Output (chunks-jsonl)

{
"id": "a1f3c9e29b2c4d10",
"url": "https://docs.example.com/guide/install",
"title": "Getting Started — Example Docs",
"chunkIndex": 3,
"chunkTotal": 11,
"headingsPath": ["Getting Started", "Setup", "Installation"],
"text": "## Installation\n\nInstall via npm:\n\n```bash\nnpm install crawlee\n```",
"tokenEstimate": 498,
"fetchedAt": "2026-06-20T14:02:11Z",
"content_hash": "sha256:...",
"metadata": {
"source_url": "https://docs.example.com/guide/install",
"deep_link": "https://docs.example.com/guide/install#installation",
"anchor": "installation",
"canonical_url": "https://docs.example.com/guide/install",
"page_title": "Getting Started — Example Docs",
"char_count": 2104,
"content_type": "mixed",
"language": "en",
"last_modified": null,
"crawl_timestamp": "2026-06-20T14:02:11Z"
}
}

Each record maps 1:1 to a vector-DB upsert: { id, values=embed(text), metadata }.

Output (langchain)

One record per chunk, drop-in for LangChain — [Document(**r) for r in dataset]:

{
"page_content": "## Installation\n\nInstall via npm...",
"metadata": {
"id": "a1f3c9e29b2c4d10",
"source": "https://docs.example.com/guide/install",
"title": "Getting Started — Example Docs",
"deep_link": "https://docs.example.com/guide/install#installation",
"canonical_url": "https://docs.example.com/guide/install",
"headings_path": ["Getting Started", "Setup", "Installation"],
"chunk_index": 3,
"chunk_total": 11,
"content_type": "mixed",
"language": "en",
"token_estimate": 498,
"char_count": 2104,
"content_hash": "sha256:...",
"last_modified": null,
"crawl_timestamp": "2026-06-20T14:02:11Z"
}
}

Output (jsonl-bulk)

Fully flat one-record-per-chunk for generic bulk import (DB COPY / pgvector):

{
"id": "a1f3c9e29b2c4d10",
"text": "## Installation\n\nInstall via npm...",
"source_url": "https://docs.example.com/guide/install",
"deep_link": "https://docs.example.com/guide/install#installation",
"canonical_url": "https://docs.example.com/guide/install",
"title": "Getting Started — Example Docs",
"headings_path": "Getting Started > Setup > Installation",
"chunk_index": 3,
"chunk_total": 11,
"content_type": "mixed",
"language": "en",
"token_estimate": 498,
"char_count": 2104,
"content_hash": "sha256:...",
"last_modified": null,
"crawl_timestamp": "2026-06-20T14:02:11Z"
}

Input

See .actor/input_schema.json.
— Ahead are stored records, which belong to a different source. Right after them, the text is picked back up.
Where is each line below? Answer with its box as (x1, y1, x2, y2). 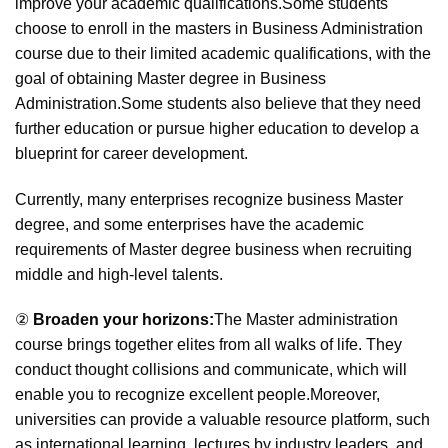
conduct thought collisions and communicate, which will (15, 361, 407, 379)
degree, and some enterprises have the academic (15, 215, 364, 233)
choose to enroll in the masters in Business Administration (15, 19, 423, 37)
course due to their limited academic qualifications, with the (15, 44, 431, 62)
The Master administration (214, 311, 398, 329)
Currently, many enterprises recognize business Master (15, 190, 403, 208)
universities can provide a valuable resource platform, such (15, 411, 430, 429)
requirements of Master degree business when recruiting (15, 240, 412, 258)

Key fields: startUrls, crawlScope, maxCrawlDepth, maxPages, renderJs, outputFormat, chunkSize, chunkOverlap, dedupNearDuplicates, filterJunkChunks, and the incremental sync fields incremental, forceFullCrawl, stateStoreName, emitDeletions.

Pricing

Pay-Per-Event. Billable unit = one emitted dataset item. Deduped and junk-filtered chunks are not billed.

EventPrice
Per chunk emitted (chunks-jsonl)$0.0008 / chunk ($0.80 / 1,000)
Per page emitted (markdown)$0.002 / page ($2.00 / 1,000)

Run locally

npm install
npm run build
apify run # reads .actor/INPUT.json

Roadmap (v1.2+)

Inline embeddings, direct vector-DB push (Pinecone/Qdrant/Weaviate/pgvector), missedGraceRuns before tombstoning, Standby low-latency mode.